Information supplied below:
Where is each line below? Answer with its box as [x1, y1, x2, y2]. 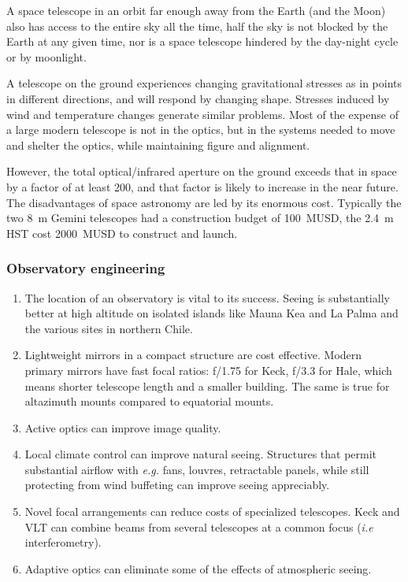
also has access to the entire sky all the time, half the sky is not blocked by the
End of Information supplied.
Information supplied below:
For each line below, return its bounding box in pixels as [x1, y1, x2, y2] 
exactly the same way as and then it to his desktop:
End of Information supplied.
Information supplied below:
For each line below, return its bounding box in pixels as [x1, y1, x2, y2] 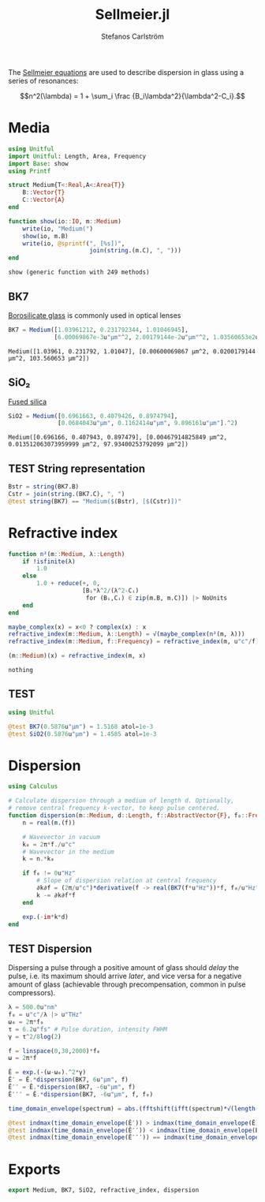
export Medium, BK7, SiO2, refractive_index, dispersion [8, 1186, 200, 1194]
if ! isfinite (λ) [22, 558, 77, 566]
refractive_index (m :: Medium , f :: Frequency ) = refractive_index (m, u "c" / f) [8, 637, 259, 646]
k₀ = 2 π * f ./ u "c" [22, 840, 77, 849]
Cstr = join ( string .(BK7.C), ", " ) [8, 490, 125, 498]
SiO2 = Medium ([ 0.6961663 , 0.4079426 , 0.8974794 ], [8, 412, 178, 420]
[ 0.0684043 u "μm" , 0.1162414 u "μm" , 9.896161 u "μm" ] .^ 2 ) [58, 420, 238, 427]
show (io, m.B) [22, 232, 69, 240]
End of Information supplied.
Activity -> Working from the records above, set down word for word everything from the line containing "Where is each" down to the line containing "also has access", ends included, minus the pictures.

Answer to this problem ->
Where is each line below? Answer with its box as [x1, y1, x2, y2]. 
also has access to the entire sky all the time, half the sky is not blocked by the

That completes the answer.